Some chefs like to spend hours sharpening their knifes with wet stones. Others are just going to run it through a power sharpener and get on their way.
I like to focus my craft in places other than the terminal.
Different strokes I guess. Personally I think any time spent tinkering with the shell is a waste of time: a basic, zero-customization bash is just as good at doing things for me as a shell that I've messed around with the settings on for ages. So I don't waste time on customizing my shell because it provides no value to me, while those who get value can spend the time. We both win.
there's some nuance to this. people might want to spend minimal time hacking on their shell and more time hacking on things they find interesting that are not related to shell setup (and also not webshit). besides even if its webshit, what makes you say shell setup hacking is more or less interesting compared to webshit hacking. the term webshit itself implies you view it as less interesting than shell setup -- fair if thats your pov, but doesnt make it intrinsic.
> important webshit to build
hackernews: where a large portion of programmers are considered inferior because of the domain they work in (the domain where hackernews also lives)
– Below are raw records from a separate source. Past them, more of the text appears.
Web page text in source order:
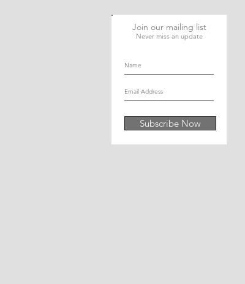
Join our mailing list
Never miss an update
Subscribe Now
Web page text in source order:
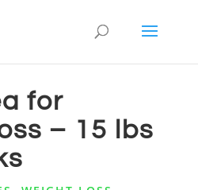
for
– 15 lbs
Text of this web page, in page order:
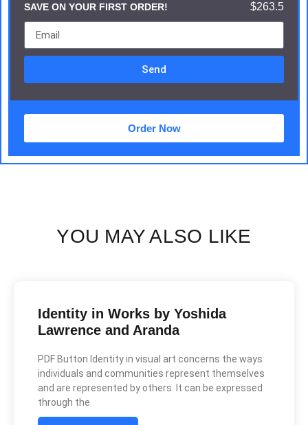
SAVE ON YOUR FIRST ORDER! $263.5
Send
Order Now
YOU MAY ALSO LIKE
Identity in Works by Yoshida
Lawrence and Aranda
PDF Button Identity in visual art concerns the ways
individuals and communities represent themselves
and are represented by others. It can be expressed
through the
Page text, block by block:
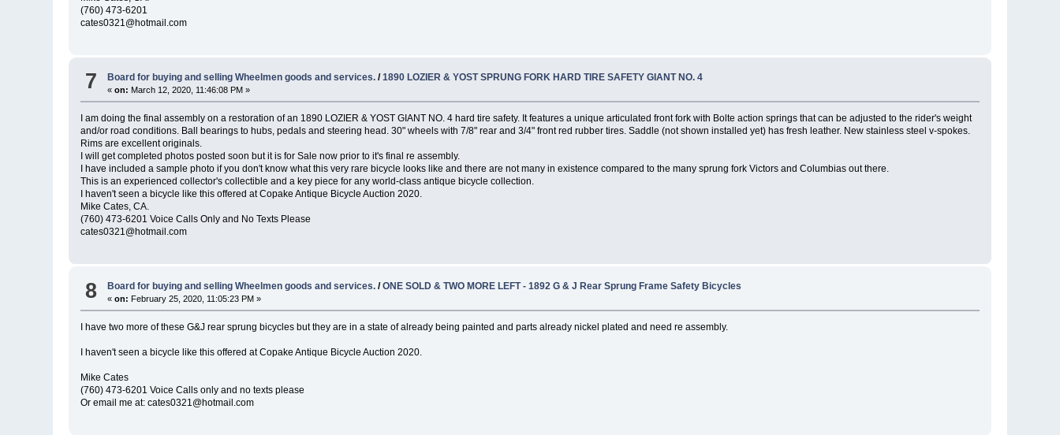
(760) 473-6201
cates0321@hotmail.com
7 Board for buying and selling Wheelmen goods and services. /1890 LOZIER & YOST SPRUNG FORK HARD TIRE SAFETY GIANT NO. 4
«on: March 12, 2020, 11:46:08 PM »
I am doing the final assembly on a restoration of an 1890 LOZIER & YOST GIANT NO. 4 hard tire safety. It features a unique articulated front fork with Bolte action springs that can be adjusted to the rider's weight
and/or road conditions. Ball bearings to hubs, pedals and steering head. 30" wheels with 7/8" rear and 3/4" front red rubber tires. Saddle (not shown installed yet) has fresh leather. New stainless steel v-spokes.
Rims are excellent originals.
I will get completed photos posted soon but it is for Sale now prior to it's final re assembly.
I have included a sample photo if you don't know what this very rare bicycle looks like and there are not many in existence compared to the many sprung fork Victors and Columbias out there.
This is an experienced collector's collectible and a key piece for any world-class antique bicycle collection.
I haven't seen a bicycle like this offered at Copake Antique Bicycle Auction 2020.
Mike Cates, CA.
(760) 473-6201 Voice Calls Only and No Texts Please
cates0321@hotmail.com
8 Board for buying and selling Wheelmen goods and services. /ONE SOLD & TWO MORE LEFT - 1892 G & J Rear Sprung Frame Safety Bicycles
«on: February 25, 2020, 11:05:23 PM »
I have two more of these G&J rear sprung bicycles but they are in a state of already being painted and parts already nickel plated and need re assembly.
I haven't seen a bicycle like this offered at Copake Antique Bicycle Auction 2020.
Mike Cates
(760) 473-6201 Voice Calls only and no texts please
Or email me at: cates0321@hotmail.com
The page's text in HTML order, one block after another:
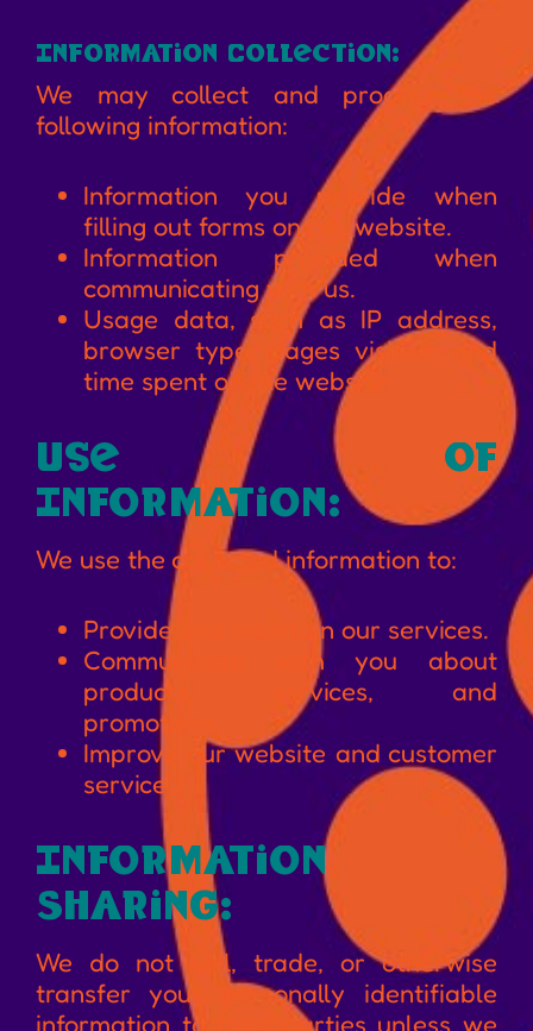
Information Collection:
We may collect and process the
following information:
Information you provide when
filling out forms on our website.
Information provided when
communicating with us.
Usage data, such as IP address,
browser type, pages visited, and
time spent on the website.
Use of
Information:
We use the collected information to:
Provide and maintain our services.
Communicate with you about
products, services, and
promotions.
Improve our website and customer
service.
Information
Sharing:
We do not sell, trade, or otherwise
transfer your personally identifiable
information to third parties unless we
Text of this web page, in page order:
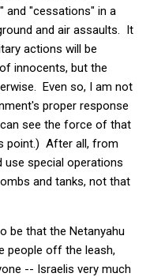
and "cessations" in a
and air assaults. It
actions will be
innocents, but the
Even so, I am not
proper response
see the force of that
point.) After all, from
use special operations
and tanks, not that
be that the Netanyahu
people off the leash,
-- Israelis very much
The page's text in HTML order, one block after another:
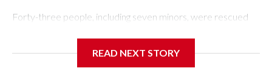
Forty-three people, including seven minors, were rescued
Department's Special Victims Unit.The rescue operations
READ NEXT STORY
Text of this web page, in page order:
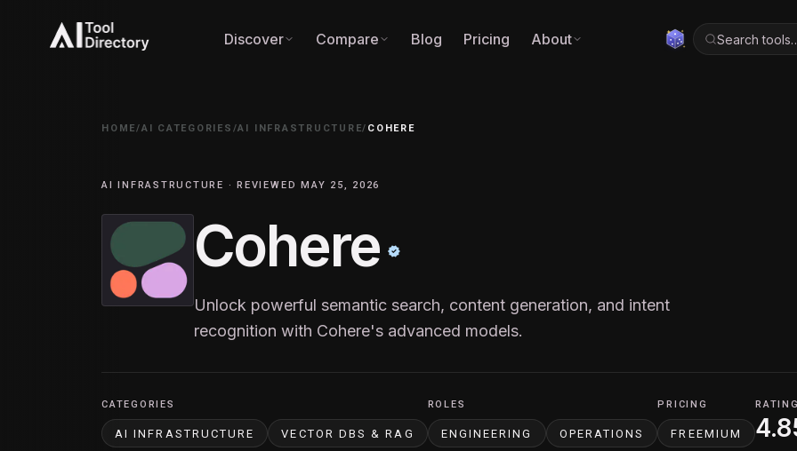
Discover Compare Blog Pricing About Search
HOME/AI CATEGORIES /AI INFRASTRUCTURE/ COHERE
AI INFRASTRUCTURE · REVIEWED MAY 25, 2026
Cohere
Unlock powerful semantic search, content generation, and intent
recognition with Cohere's advanced models.
CATEGORIES
AI INFRASTRUCTURE VECTOR DBS & RAG
ROLES
ENGINEERING OPERATIONS
PRICING
FREEMIUM
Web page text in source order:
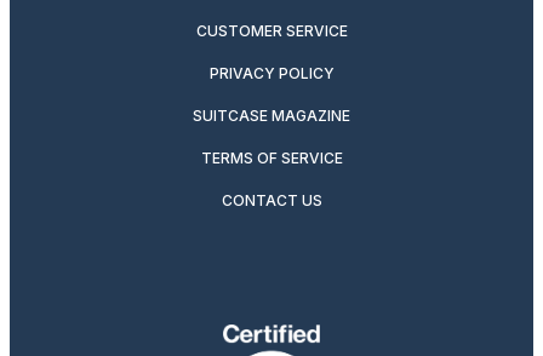
CUSTOMER SERVICE
PRIVACY POLICY
SUITCASE MAGAZINE
TERMS OF SERVICE
CONTACT US
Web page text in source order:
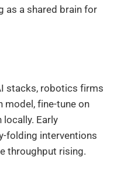
as a shared brain for
stacks, robotics firms
model, fine-tune on
Early
folding interventions
throughput rising.
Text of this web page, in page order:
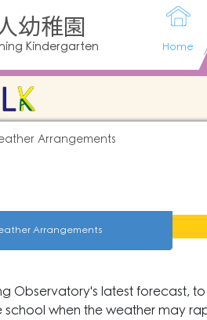
幼稚園
Kindergarten Home
Arrangements
Arrangements
Observatory's latest forecast,
when the weather may
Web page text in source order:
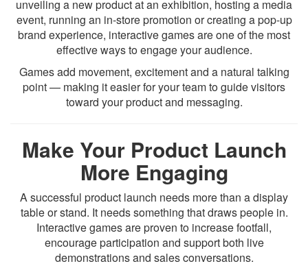
unveiling a new product at an exhibition, hosting a media
event, running an in-store promotion or creating a pop-up
brand experience, interactive games are one of the most
effective ways to engage your audience.
Games add movement, excitement and a natural talking
point — making it easier for your team to guide visitors
toward your product and messaging.
Make Your Product Launch
More Engaging
A successful product launch needs more than a display
table or stand. It needs something that draws people in.
Interactive games are proven to increase footfall,
encourage participation and support both live
demonstrations and sales conversations.
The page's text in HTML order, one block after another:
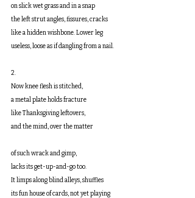
on slick wet grass and in a snap
the left strut angles, fissures, cracks
like a hidden wishbone. Lower leg
useless, loose as if dangling from a nail.
2.
Now knee flesh is stitched,
a metal plate holds fracture
like Thanksgiving leftovers,
and the mind, over the matter
of such wrack and gimp,
lacks its get-up-and-go too.
It limps along blind alleys, shuffles
its fun house of cards, not yet playing
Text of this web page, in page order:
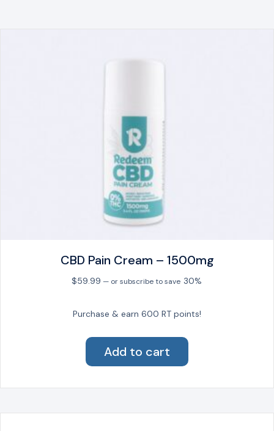
CBD Pain Cream – 1500mg
$59.99 — or subscribe to save 30%
Purchase & earn 600 RT points!
Add to cart
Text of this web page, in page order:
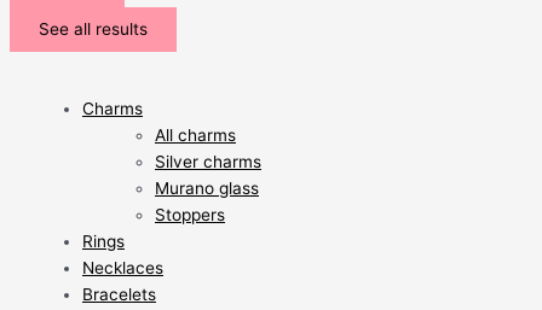
See all results
Charms
All charms
Silver charms
Murano glass
Stoppers
Rings
Necklaces
Bracelets

It’s more that tired experience has taught that of the various disciplines, web devs are the most likely to have a shaky-at-best understanding of fundamentals, and thus do silly things like assume network calls will never fail, or store everything in JSON blobs and then wonder why their queries are slow.
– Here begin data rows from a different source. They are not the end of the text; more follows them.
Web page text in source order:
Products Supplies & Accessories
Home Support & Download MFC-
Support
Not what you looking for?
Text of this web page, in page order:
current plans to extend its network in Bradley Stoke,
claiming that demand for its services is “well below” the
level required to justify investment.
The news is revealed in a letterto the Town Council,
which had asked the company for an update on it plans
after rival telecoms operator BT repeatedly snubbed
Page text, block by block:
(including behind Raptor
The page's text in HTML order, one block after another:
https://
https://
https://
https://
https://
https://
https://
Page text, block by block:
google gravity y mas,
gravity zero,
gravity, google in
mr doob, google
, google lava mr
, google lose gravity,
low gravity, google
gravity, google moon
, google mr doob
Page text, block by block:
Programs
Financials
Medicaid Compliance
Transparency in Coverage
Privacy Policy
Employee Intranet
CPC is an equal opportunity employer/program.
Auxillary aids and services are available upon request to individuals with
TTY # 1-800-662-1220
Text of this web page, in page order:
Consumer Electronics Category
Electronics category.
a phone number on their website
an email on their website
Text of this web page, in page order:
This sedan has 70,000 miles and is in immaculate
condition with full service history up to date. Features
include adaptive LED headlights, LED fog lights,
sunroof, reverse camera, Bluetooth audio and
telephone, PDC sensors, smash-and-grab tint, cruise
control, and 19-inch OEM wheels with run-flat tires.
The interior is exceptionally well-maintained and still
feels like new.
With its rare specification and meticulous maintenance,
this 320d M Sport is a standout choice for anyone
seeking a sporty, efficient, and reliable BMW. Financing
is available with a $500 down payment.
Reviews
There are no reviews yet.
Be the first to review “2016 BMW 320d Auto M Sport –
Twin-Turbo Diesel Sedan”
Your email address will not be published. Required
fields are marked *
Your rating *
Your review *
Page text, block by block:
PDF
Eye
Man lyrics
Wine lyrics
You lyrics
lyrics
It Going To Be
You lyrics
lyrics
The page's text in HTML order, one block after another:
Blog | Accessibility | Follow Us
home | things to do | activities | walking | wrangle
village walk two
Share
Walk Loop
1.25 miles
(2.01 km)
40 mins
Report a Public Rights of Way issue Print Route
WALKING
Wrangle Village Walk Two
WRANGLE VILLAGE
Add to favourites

I’ve also worked with some awesome web devs, to be fair.
Time is finite.
I could spend that time tinkering with the internals of an ad-hoc informal system cobbled together in the 1970s and held together by spit and glue.
Or I could just not do that.
Also, the implication that fiddling with shell scripts is somehow a better engineering/programming practice than web programming is laughable at best.
Hacker News: Where the hackers don't want to think about the code required to build the webshit nor the command-line nonsense used to write it, because the agents will take care of all that.